What the World Bank WDI tracks and how these measures reveal development progress.
PPP vs. nominal GDP, per capita measures, and common pitfalls in cross-country statistics.
Key health metrics like life expectancy and infant mortality, and how they correlate with development.
Visa Requirements
Entry policies, visa types & travel freedom score
Salary & Tax Comparison
Take-home pay, tax rates & purchasing power
Remittance Costs
International money transfer fees & corridors
Flight Routes & Airports
Direct routes, airlines & airport data
Employment Law
Minimum wage, leave policies & worker protections
Every figure on this profile is a single measurement drawn from an official international dataset, and each one carries assumptions worth understanding before drawing conclusions.

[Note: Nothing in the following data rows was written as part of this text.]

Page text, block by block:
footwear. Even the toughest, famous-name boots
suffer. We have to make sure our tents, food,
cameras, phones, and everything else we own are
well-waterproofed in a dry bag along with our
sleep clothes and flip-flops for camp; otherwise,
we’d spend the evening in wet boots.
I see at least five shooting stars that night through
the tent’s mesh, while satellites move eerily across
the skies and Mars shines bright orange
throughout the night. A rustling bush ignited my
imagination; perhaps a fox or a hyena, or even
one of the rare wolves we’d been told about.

Income and output are reported at market exchange rates in current dollars, so they move with currency swings as well as real growth, and national averages can hide wide gaps between regions and households. Health and demographic measures are period estimates compiled from vital registration, surveys, and statistical models, and their reporting year often lags the present by one to three years. Reading several indicators together, rather than fixating on a single headline number, is what turns a row of statistics into a grounded picture of how people in this country actually live, work, and age.
Afghanistan sits in Middle East, North Africa, Afghanistan & Pakistan with a population of 42.6 million, placing it 36th out of 217 countries by headcount. Its capital, Kabul, anchors a Low income economy with total GDP of $17.2 billion — ranked 138th globally — and GDP per capita of $414. This combination of demographic scale and economic output shapes everything from household purchasing power and domestic market depth to the country's weight in regional trade flows and international development programmes.

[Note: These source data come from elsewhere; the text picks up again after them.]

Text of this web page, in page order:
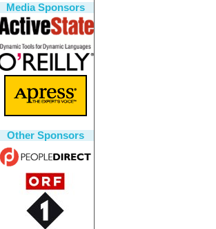
Media Sponsors
Other Sponsors
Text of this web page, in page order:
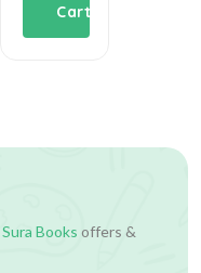
Cart
Sura Books offers &
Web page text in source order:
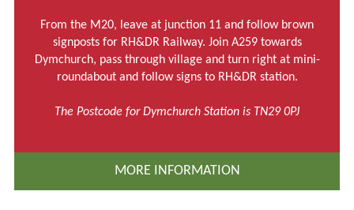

Life expectancy at birth in Afghanistan is 66.0 years, ranking 184th worldwide and offering a summary read on healthcare access, nutrition, sanitation, and long-run living standards. The World Bank's World Development Indicators, combined with the WHO Global Health Observatory and ILO ILOSTAT wage statistics, expose 43 data points across 8 thematic areas — from fertility and urbanisation to CO₂ emissions, school enrolment, and labour-force participation. Reading these indicators together, rather than in isolation, is what turns headline numbers into a grounded portrait of how people actually live.
Use the indicator tables below to track trajectories over time, jump to Afghanistan's placement on specific rankings such as GDP, population density, or life expectancy, and open the side-by-side Compare view to benchmark against peers inside Middle East, North Africa, Afghanistan & Pakistan or across income groups. Because all figures come from official, CC BY 4.0-licensed datasets with clear vintages, you can cite them directly in research or journalism. Where a field reads "N/A", the upstream agency has not yet released that value for Afghanistan — we never fabricate estimates or carry forward stale values, so missing points stay visible rather than quietly filled in.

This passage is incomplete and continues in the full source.